IA Adiciona uma Nova Camada de Risco

O uso crescente de IA em fluxos de trabalho empresariais está tornando a integração de e-mail ainda mais crítica em F&A. Plataformas como Microsoft 365 e Google Workspace, além de serem ferramentas de comunicação, também alimentam sistemas de IA que resumem conversas, iniciam fluxos de trabalho e fornecem novas informações. Quando os ambientes de e-mail permanecem fragmentados após a fusão, esses sistemas de IA operam com dados incompletos ou inconsistentes, levando a saídas defeituosas, contexto perdido e automação não confiável.

Isso aumenta tanto os riscos operacionais quanto os de conformidade. As decisões impulsionadas por IA são apenas tão boas quanto os dados em que elas se baseiam, e sistemas desconectados podem criar pontos cegos que enfraquecem a governança, a segurança e a precisão. À medida que a IA se torna incorporada aos processos comerciais diários, a integração de e-mail não é mais apenas sobre conectividade, mas também sobre garantir a integridade da camada de inteligência construída sobre ela.

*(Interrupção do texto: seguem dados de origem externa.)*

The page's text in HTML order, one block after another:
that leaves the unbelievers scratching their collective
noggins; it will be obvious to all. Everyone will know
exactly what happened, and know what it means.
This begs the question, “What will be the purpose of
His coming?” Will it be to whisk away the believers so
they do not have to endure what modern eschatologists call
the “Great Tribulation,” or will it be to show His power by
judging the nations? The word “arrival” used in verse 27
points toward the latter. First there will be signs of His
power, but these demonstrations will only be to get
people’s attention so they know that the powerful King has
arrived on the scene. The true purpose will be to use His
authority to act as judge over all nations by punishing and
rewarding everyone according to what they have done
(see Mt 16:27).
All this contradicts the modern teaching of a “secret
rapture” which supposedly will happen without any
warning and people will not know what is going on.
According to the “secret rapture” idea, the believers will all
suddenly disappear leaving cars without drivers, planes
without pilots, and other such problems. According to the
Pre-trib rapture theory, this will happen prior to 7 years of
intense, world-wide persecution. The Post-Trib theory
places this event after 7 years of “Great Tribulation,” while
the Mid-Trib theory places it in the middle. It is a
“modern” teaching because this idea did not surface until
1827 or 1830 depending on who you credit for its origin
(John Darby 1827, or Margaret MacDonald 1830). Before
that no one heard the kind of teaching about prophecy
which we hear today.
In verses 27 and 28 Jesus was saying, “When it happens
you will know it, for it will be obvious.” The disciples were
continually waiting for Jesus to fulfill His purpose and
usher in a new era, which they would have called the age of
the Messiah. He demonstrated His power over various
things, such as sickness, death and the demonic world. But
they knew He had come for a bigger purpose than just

Uma Mudança em Direção à Prontidão Operacional

Reconhecendo esses riscos, firmas de private equity e equipes de desenvolvimento corporativo estão começando a repensar como avaliam o sucesso da integração. Cada vez mais, a prontidão do Dia Um não é apenas uma métrica financeira, mas também operacional, que se concentra em se os funcionários podem se comunicar e colaborar de forma segura desde o momento em que o negócio é fechado.

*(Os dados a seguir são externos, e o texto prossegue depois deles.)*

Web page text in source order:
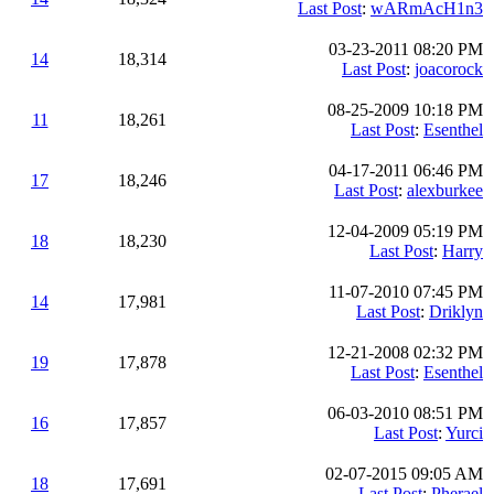
Last Post: wARmAcH1n3
14 18,314
03-23-2011 08:20 PM
Last Post: joacorock
11 18,261
08-25-2009 10:18 PM
Last Post: Esenthel
17 18,246
04-17-2011 06:46 PM
Last Post: alexburkee
18 18,230
12-04-2009 05:19 PM
Last Post: Harry
14 17,981
11-07-2010 07:45 PM
Last Post: Driklyn
19 17,878
12-21-2008 02:32 PM
Last Post: Esenthel
16 17,857
06-03-2010 08:51 PM
Last Post: Yurci
18 17,691
02-07-2015 09:05 AM
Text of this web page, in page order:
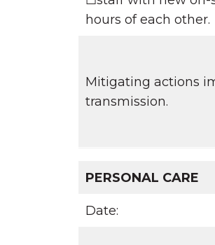
hours of each other.
Mitigating actions
transmission.
PERSONAL CARE
Date:
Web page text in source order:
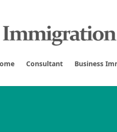
Consultant Business
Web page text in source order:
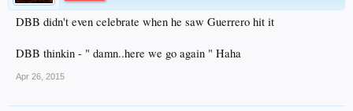
DBB didn't even celebrate when he saw Guerrero hit it
DBB thinkin - " damn..here we go again " Haha
Apr 26, 2015

Estudos mostram que 93% das firmas de private equity ligam os resultados de saída à qualidade da preparação e execução, enquanto 83% dos negócios malsucedidos são atribuídos a problemas de integração, enfatizando uma crescente ênfase na prontidão do Dia Um e na integração de sistemas. Essa mudança reflete uma realização mais ampla de que a infraestrutura digital não é uma preocupação de back-office, mas um habilitador fundamental da criação de valor.

Como Chandna coloca, “A migração de e-mail é um exercício de gestão de riscos, não apenas uma tarefa técnica. As equipes que têm sucesso tratam-no com a mesma rigorosidade que aplicariam a um grande projeto de infraestrutura — porque é exatamente disso que se trata.”

De Pós-Pensamento para Prioridade

A lição para as organizações é clara. Tratar a integração de e-mail como uma tarefa de última hora pode minar mesmo os negócios mais estrategicamente sólidos. Em vez disso, as empresas precisam abordá-lo como um componente crítico de trabalho que exige planejamento antecipado, coordenação interfuncional e uma estratégia de execução segura e faseada.

Na corrida para fechar negócios, o e-mail pode ainda ser visto como encanamento. Mas na prática, é frequentemente o primeiro sistema a revelar se uma fusão está realmente funcionando ou silenciosamente quebrando sob a superfície.